→ **Exercise brief**
The answer is the full listing restated exactly, without any pictures.

((

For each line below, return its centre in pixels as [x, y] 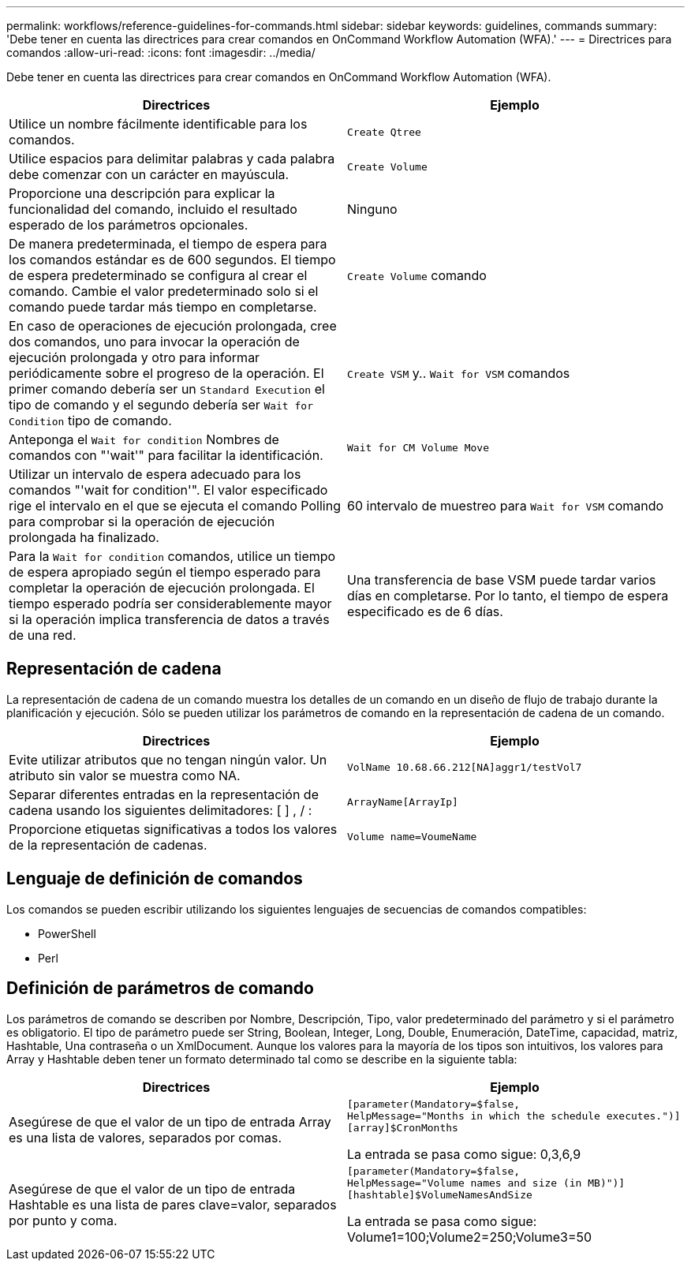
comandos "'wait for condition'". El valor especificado [168, 490]
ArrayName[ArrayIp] [403, 802]
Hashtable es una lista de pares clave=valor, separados [173, 1205]
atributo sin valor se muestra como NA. [125, 775]
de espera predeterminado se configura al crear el [158, 275]
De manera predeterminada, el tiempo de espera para [168, 244]
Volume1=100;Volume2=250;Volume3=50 [470, 1237]
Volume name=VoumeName [412, 837]
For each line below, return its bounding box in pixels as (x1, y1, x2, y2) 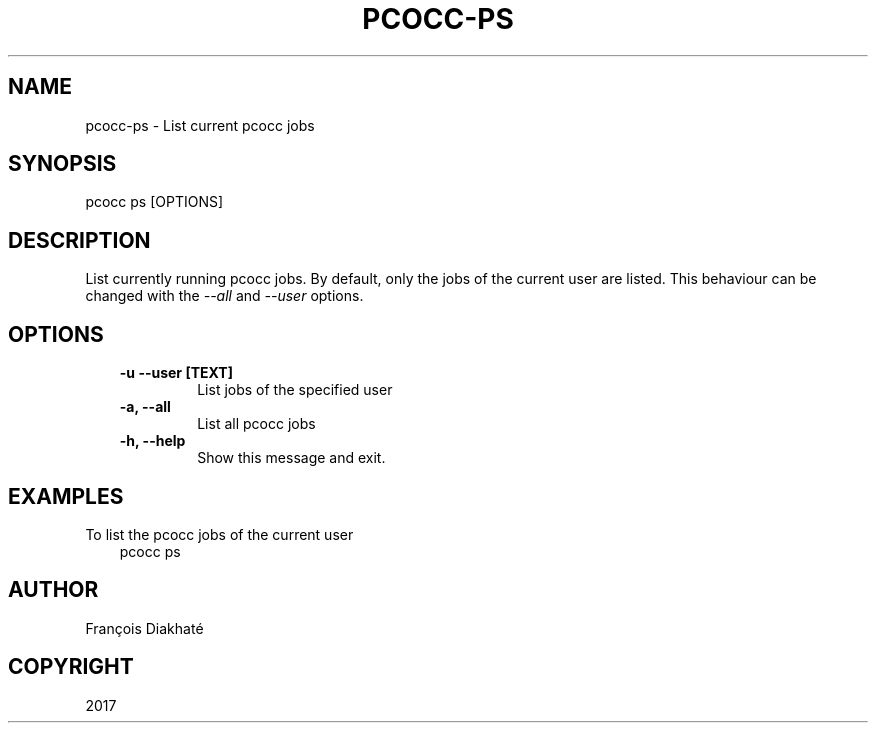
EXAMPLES (8, 483, 124, 509)
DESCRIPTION (8, 227, 151, 253)
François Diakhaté (85, 619, 204, 637)
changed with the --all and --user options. (85, 287, 364, 305)
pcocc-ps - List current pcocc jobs (85, 116, 315, 134)
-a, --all (119, 398, 171, 416)
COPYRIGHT (8, 654, 134, 680)
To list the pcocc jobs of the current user (85, 525, 354, 543)

))

→ **Answer section**
For each line below, return its centre in pixels as [x, y] 
comandos "'wait for condition'". El valor especificado [168, 490]
ArrayName[ArrayIp] [403, 802]
Hashtable es una lista de pares clave=valor, separados [173, 1205]
atributo sin valor se muestra como NA. [125, 775]
de espera predeterminado se configura al crear el [158, 275]
De manera predeterminada, el tiempo de espera para [168, 244]
Volume1=100;Volume2=250;Volume3=50 [470, 1237]
Volume name=VoumeName [412, 837]
For each line below, return its bounding box in pixels as (x1, y1, x2, y2) 
EXAMPLES (8, 483, 124, 509)
DESCRIPTION (8, 227, 151, 253)
François Diakhaté (85, 619, 204, 637)
changed with the --all and --user options. (85, 287, 364, 305)
pcocc-ps - List current pcocc jobs (85, 116, 315, 134)
-a, --all (119, 398, 171, 416)
COPYRIGHT (8, 654, 134, 680)
To list the pcocc jobs of the current user (85, 525, 354, 543)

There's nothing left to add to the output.